Chancellor Rachel Reeves’s proposal to allow companies increased access to surpluses within defined benefit pension schemes has drawn severe criticism from representatives of pensioners affected by the infamous Robert Maxwell scandal. The Association of Mirror Pensioners warns that relaxing regulations on gold plated pensions may expose millions to significant risks, accusing the government of putting tax revenues ahead of saver protection.
The reforms aim to permit companies running defined benefit pensions, which guarantee retirees an income, to unlock surplus funds accumulated largely due to higher interest rates. The Treasury estimates that around three quarters of affected schemes now hold a collective surplus of £160 billion. Under these plans, any extracted surplus would be taxed at 25 percent, which the Treasury projects would net £3 billion in revenue over the next decade.
The Association of Mirror Pensioners, formed after Robert Maxwell illegally diverted £450 million from employee pension funds to prop up his business interests, has submitted a forceful letter of objection to Parliament. The group argues that current proposals could enable history to repeat itself, undermining safeguards introduced in the wake of the Maxwell scandal. These protections were designed to prevent businesses from using pension funds for purposes unrelated to safeguarding member benefits.

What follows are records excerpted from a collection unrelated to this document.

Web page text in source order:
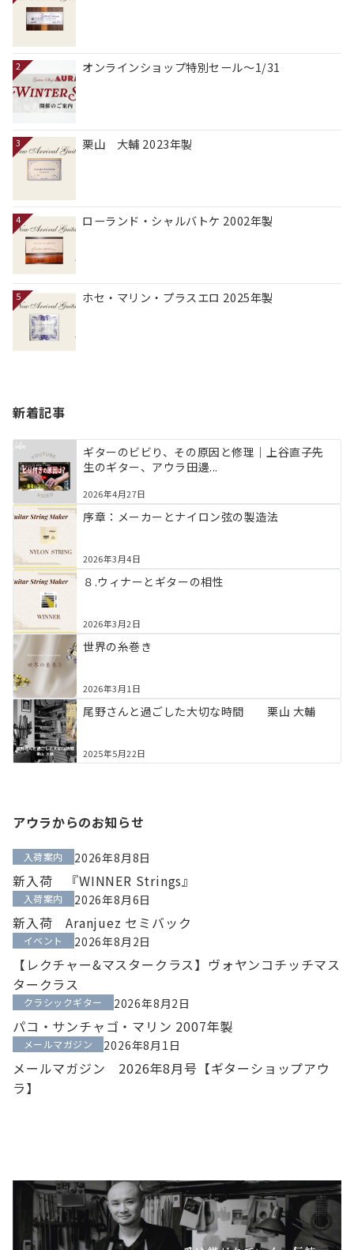
2 オンラインショップ特別セール～1/31
3 栗山 大輔 2023年製
4 ローランド・シャルバトケ 2002年製
5 ホセ・マリン・プラスエロ 2025年製
新着記事
ギターのビビり、その原因と修理｜上谷直子先
生のギター、アウラ田邊...
2026年4月27日
序章：メーカーとナイロン弦の製造法
2026年3月4日
８.ウィナーとギターの相性
2026年3月2日
世界の糸巻き
2026年3月1日
尾野さんと過ごした大切な時間 栗山 大輔
2025年5月22日
アウラからのお知らせ
2026年8月8日
入荷案内
新入荷 『WINNER Strings』
2026年8月6日
入荷案内
新入荷 Aranjuez セミバック
2026年8月2日
イベント
【レクチャー&マスタークラス】ヴォヤンコチッチマス
タークラス
2026年8月2日
クラシックギター
パコ・サンチャゴ・マリン 2007年製
2026年8月1日
メールマガジン
メールマガジン 2026年8月号【ギターショップアウ
ラ】
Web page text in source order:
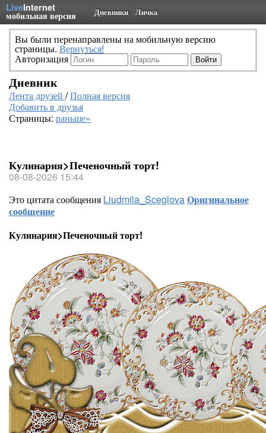
LiveInternet
мобильная версия Дневники Личка
Вы были перенаправлены на мобильную версию
страницы. Вернуться!
Авторизация
Дневник
Лента друзей /Полная версия
Добавить в друзья
Страницы: раньше»
Кулинария>Печеночный торт!
08-08-2026 15:44
Это цитата сообщения Liudmila_SceglovaОригинальное
сообщение
Кулинария>Печеночный торт!
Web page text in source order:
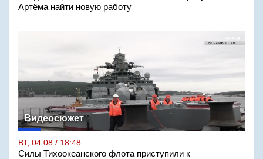
Артёма найти новую работу
Видеосюжет
ВТ, 04.08 / 18:48
Силы Тихоокеанского флота приступили к
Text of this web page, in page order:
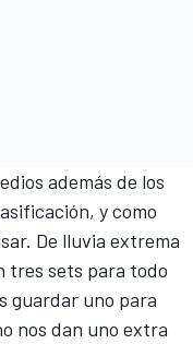
además de los
y como
De lluvia extrema
tres sets para todo
guardar uno para
nos dan uno extra

The Association contends that the changes could leave pensioners vulnerable, especially given the financial challenges currently faced by Reach, the successor to Maxwell’s Mirror Group. The association’s chair, Rosemary Cook, warns that new management or ownership could put further pressure on trustees to release pension surpluses, under the pretext of serving scheme members’ interests. With declining revenues across the print sector, pressure to access pension assets may intensify.
The group’s submission accuses the government of prioritising fiscal gain over pension security, noting that the planned tax on surplus extractions would create a substantial revenue stream at the potential expense of retirees. The letter stresses the importance of robust regulation and experienced oversight to ensure that future generations are not left facing deficits caused by short term decisions or corporate failures.
Strict rules introduced after the Maxwell case provided a measure of security for pension scheme members. Weakening these safeguards, the Association insists, could once again jeopardise the retirement prospects of millions. The government and Reach plc were approached for comment as debate continues regarding the future direction of UK pension policy.